Thanks Mark. I will have a look tomorrow before I `hot wire` the solenoid.
Regards, Robin.


----------



## 130997 (Jan 31, 2010)

Well an update!

After lunch I clambered under the van and connected a wire to the smaller terminal on the solenoid direct to the positive battery terminal and rather surprisingly (in the absence of glow plug lights coming on, therefore warming up and going off) the old girl started immediately! 

I guess that's good, but does it help identify where the problem lies? I looked for dodgy connections and couldn't find any checked what fuses I could and they all seem fine.

If this `new` development offers any insight to any of you I would very much appreciate it. Is there possibly a fuse involved I am missing, an obvious place for corrosion (unfortunately no local spade connectors obvious as culprits).

Thanks in anticipation of your interest.

Best wishes,

Robin.


----------



## rayc (Jun 3, 2008)

exfatdad said:


> Well an update!
> 
> After lunch I clambered under the van and connected a wire to the smaller terminal on the solenoid direct to the positive battery terminal and rather surprisingly (in the absence of glow plug lights coming on, therefore warming up and going off) the old girl started immediately!
> 
> ...


The fault would appear that there is no voltage getting to the starter solenoid when the key is switched to the start position.

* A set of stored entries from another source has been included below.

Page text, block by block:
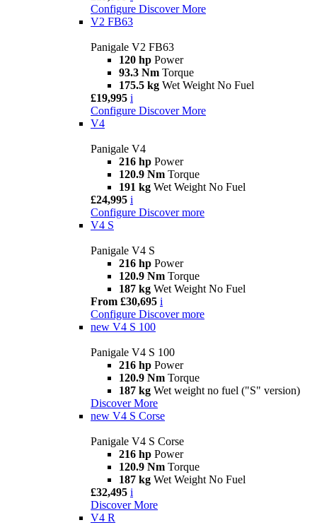
Configure Discover More
V2 FB63
Panigale V2 FB63
120 hp Power
93.3 Nm Torque
175.5 kg Wet Weight No Fuel
£19,995 i
Configure Discover More
V4
Panigale V4
216 hp Power
120.9 Nm Torque
191 kg Wet Weight No Fuel
£24,995 i
Configure Discover more
V4 S
Panigale V4 S
216 hp Power
120.9 Nm Torque
187 kg Wet Weight No Fuel
From £30,695 i
Configure Discover more
new V4 S 100
Panigale V4 S 100
216 hp Power
120.9 Nm Torque
187 kg Wet weight no fuel ("S" version)
Discover More
new V4 S Corse
Panigale V4 S Corse
216 hp Power
120.9 Nm Torque
187 kg Wet Weight No Fuel
£32,495 i
Discover More
V4 R
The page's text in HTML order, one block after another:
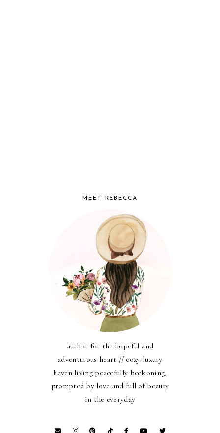
MEET REBECCA
author for the hopeful and
adventurous heart // cozy-luxury
haven living peacefully beckoning,
prompted by love and full of beauty
in the everyday
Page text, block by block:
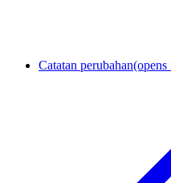
Catatan perubahan
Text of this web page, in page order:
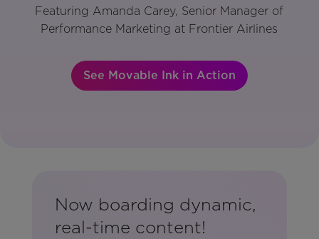
Featuring Amanda Carey, Senior Manager of
Performance Marketing at Frontier Airlines
See Movable Ink in Action
Now boarding dynamic,
real-time content!
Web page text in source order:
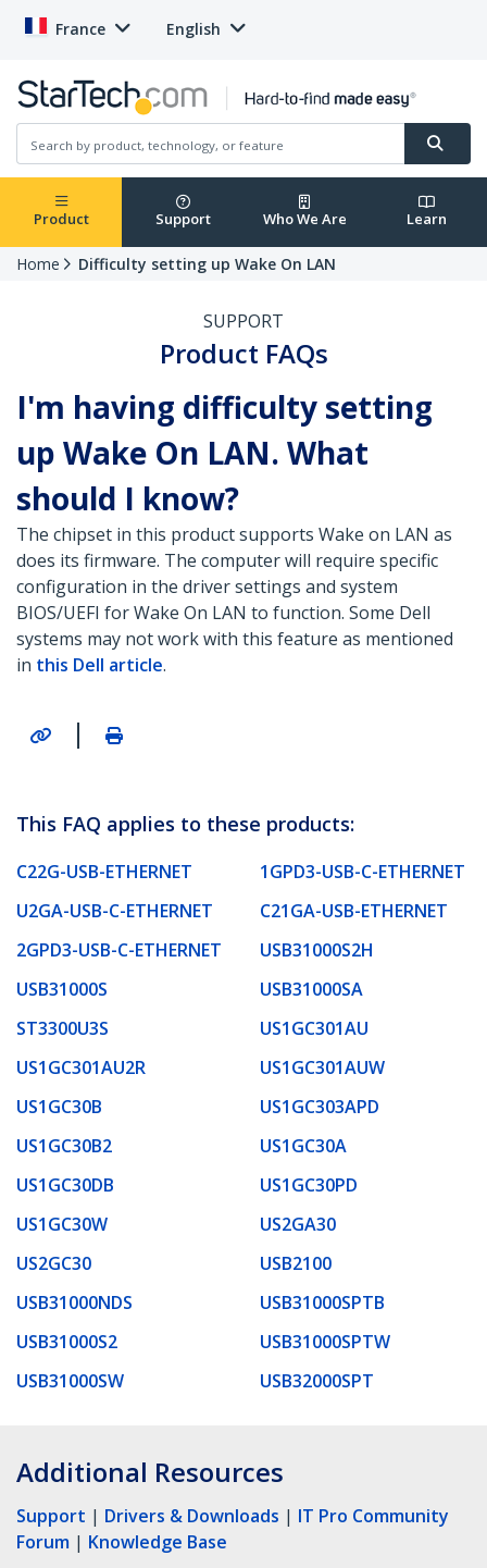
France English
Product Support Who We Are Learn
Home Difficulty setting up Wake On LAN
SUPPORT
Product FAQs
I'm having difficulty setting
up Wake On LAN. What
should I know?
The chipset in this product supports Wake on LAN as
does its firmware. The computer will require specific
configuration in the driver settings and system
BIOS/UEFI for Wake On LAN to function. Some Dell
systems may not work with this feature as mentioned
in this Dell article.
|
This FAQ applies to these products:
C22G-USB-ETHERNET
1GPD3-USB-C-ETHERNET
U2GA-USB-C-ETHERNET
C21GA-USB-ETHERNET
2GPD3-USB-C-ETHERNET
USB31000S2H
USB31000S
USB31000SA
ST3300U3S
US1GC301AU
US1GC301AU2R
US1GC301AUW
US1GC30B
US1GC303APD
US1GC30B2
US1GC30A
US1GC30DB
US1GC30PD
US1GC30W
US2GA30
US2GC30
USB2100
USB31000NDS
USB31000SPTB
USB31000S2
USB31000SPTW
USB31000SW
USB32000SPT
Additional Resources
Support | Drivers & Downloads | IT Pro Community
Forum | Knowledge Base
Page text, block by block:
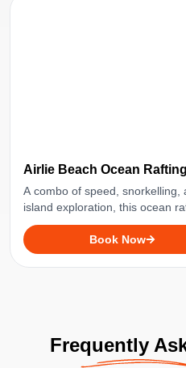
Airlie Beach Ocean Rafting
A combo of speed, snorkelling,
island exploration, this ocean
tour will take you to some of
underwater spots in the
including the famous
Book Now
Frequently
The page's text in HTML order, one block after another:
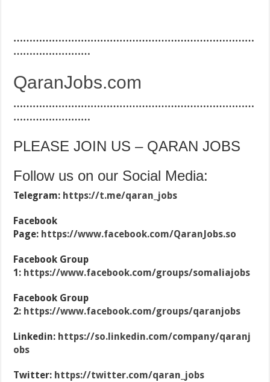
…………………………………………………………………
……………………
QaranJobs.com
…………………………………………………………………
……………………
PLEASE JOIN US – QARAN JOBS
Follow us on our Social Media:
Telegram: https://t.me/qaran_jobs
Facebook
Page: https://www.facebook.com/QaranJobs.so
Facebook Group
1: https://www.facebook.com/groups/somaliajobs
Facebook Group
2: https://www.facebook.com/groups/qaranjobs
Linkedin: https://so.linkedin.com/company/qaranj
obs
Twitter: https://twitter.com/qaran_jobs
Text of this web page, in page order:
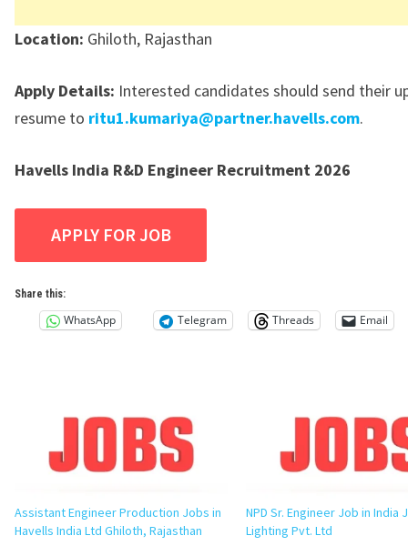
Location: Ghiloth, Rajasthan
Apply Details: Interested candidates should send their
resume to ritu1.kumariya@partner.havells.com.
Havells India R&D Engineer Recruitment 2026
Share this:
WhatsApp Telegram Threads Email
Assistant Engineer Production Jobs in
Havells India Ltd Ghiloth, Rajasthan
NPD Sr. Engineer Job in India
Lighting Pvt. Ltd

I guess a volts tester is the next step to trace the route from the switch via whatever route it takes to the solenoid.


----------



## badger750 (Nov 1, 2009)

don't worrry about a meter make up or buy a test light to check to see if you have a voltage from the back of the ign switch and try to trace the wire from there it could be just a bad switch especially as you had trouble with the key you could try banging the steering wheel with your hand while turning the key it might make a difference


----------



## 130997 (Jan 31, 2010)

I like the idea of thumping something to make it work, good basic stuff. I will try.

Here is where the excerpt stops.